What are the best optimization algorithms that avoid this problem? I'm considering simulated annealing, which uses no calculus whatsoever. But I have to imagine that there are differential techniques which are robust to noise in the objective function. Does it help if I know/can control the approximate noise scale?

EDIT: Context

I didn't initially say I'm working on since it isn't essential to my question, but now I'll add a precise problem statement for those curious. I'm trying to capture as much of Gaussian-distributed population as I can with a fixed number of unit balls. The objective function is the probability mass of the union of the balls. Formally, the problem is $$ \max_{p_1,\ldots,p_N \in \mathbb{R}^n} P\left\{1 \geq \min_{n \in [N]} ||x - p_n||_2 \right\} $$ where $x \sim N(\mu, \Sigma)$ is a Gaussian-distributed vector.

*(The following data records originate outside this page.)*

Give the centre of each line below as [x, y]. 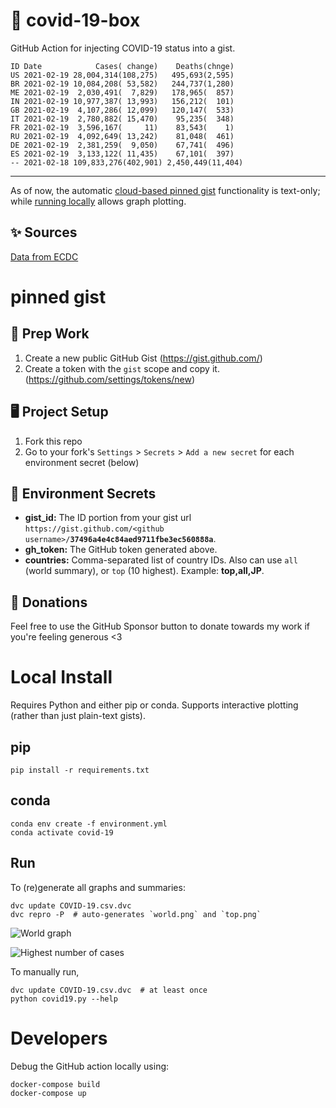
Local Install [61, 677]
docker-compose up [48, 1093]
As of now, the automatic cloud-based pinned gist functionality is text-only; [165, 190]
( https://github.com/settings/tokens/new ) [110, 379]
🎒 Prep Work [50, 334]
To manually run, [45, 971]
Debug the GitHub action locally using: [90, 1066]
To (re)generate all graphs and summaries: [98, 887]
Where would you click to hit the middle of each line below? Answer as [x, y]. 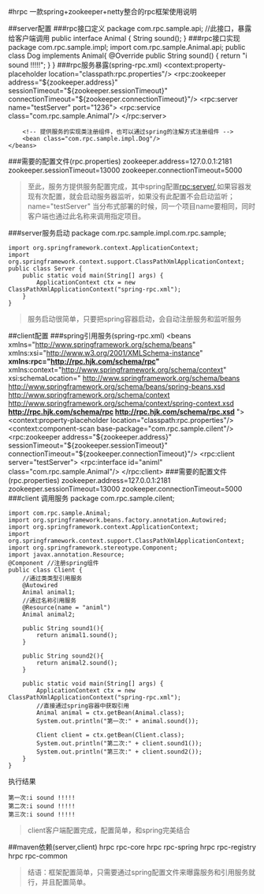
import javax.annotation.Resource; [67, 555]
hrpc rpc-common [38, 856]
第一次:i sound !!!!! [42, 798]
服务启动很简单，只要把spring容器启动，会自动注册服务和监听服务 [134, 319]
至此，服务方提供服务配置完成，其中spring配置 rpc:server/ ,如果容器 [136, 187]
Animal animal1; [49, 592]
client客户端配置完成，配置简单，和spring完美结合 [109, 830]
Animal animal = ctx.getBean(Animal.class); [111, 713]
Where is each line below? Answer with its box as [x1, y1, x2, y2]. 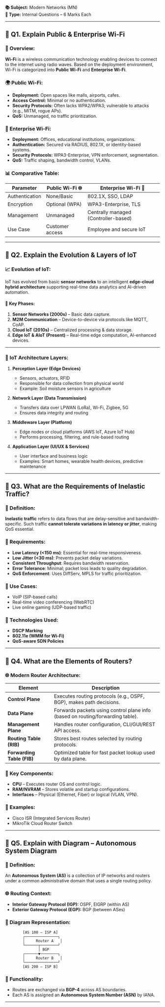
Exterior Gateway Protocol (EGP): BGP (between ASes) [12, 906, 125, 912]
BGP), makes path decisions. [54, 699, 120, 706]
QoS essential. [5, 526, 34, 532]
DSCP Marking [12, 628, 43, 634]
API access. [54, 727, 81, 734]
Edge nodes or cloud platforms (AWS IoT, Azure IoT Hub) [19, 429, 135, 435]
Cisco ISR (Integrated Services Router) [12, 815, 91, 821]
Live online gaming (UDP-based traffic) [12, 604, 92, 610]
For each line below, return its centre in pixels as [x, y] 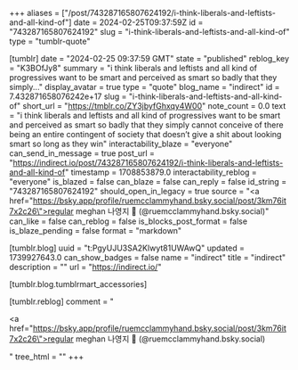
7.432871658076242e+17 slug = [68, 96]
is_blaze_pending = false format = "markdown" [96, 230]
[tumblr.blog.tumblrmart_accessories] [78, 284]
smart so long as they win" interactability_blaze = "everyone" [121, 144]
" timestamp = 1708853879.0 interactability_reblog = [161, 172]
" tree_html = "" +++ [47, 357]
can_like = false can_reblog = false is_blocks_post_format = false [128, 221]
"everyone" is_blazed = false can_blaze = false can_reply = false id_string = [148, 181]
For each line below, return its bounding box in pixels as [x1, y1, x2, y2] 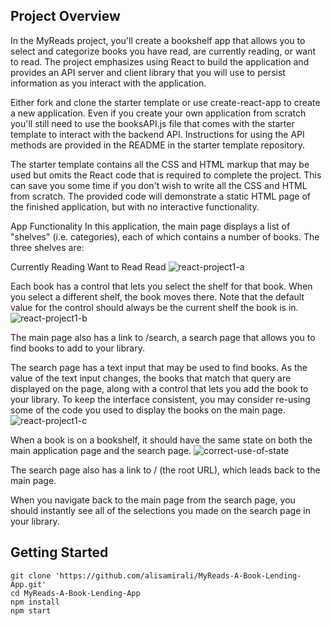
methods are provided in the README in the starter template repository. [10, 139, 306, 151]
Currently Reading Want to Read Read [10, 260, 167, 273]
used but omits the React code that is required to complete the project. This [10, 169, 322, 181]
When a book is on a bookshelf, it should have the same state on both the [10, 434, 313, 446]
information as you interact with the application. [10, 77, 207, 89]
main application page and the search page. [10, 444, 192, 456]
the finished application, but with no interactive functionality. [10, 200, 260, 213]
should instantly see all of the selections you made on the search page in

So in my case, $f$ is an aggregation of a Gaussian PDF over a rather ugly domain of integration. My intuition tells me $f$ is non-concave, but continuous everywhere and smooth almost everywhere. Yet, I don't think it is possible to compute (or smoothly approximate) this with the efficiency required to support thousands of queries from an optimizer. But a relatively good noisy estimate of $f$ can be obtained quickly by simply sampling a large number of points from $N(\mu, \Sigma)$ and taking the proportion contained by the balls.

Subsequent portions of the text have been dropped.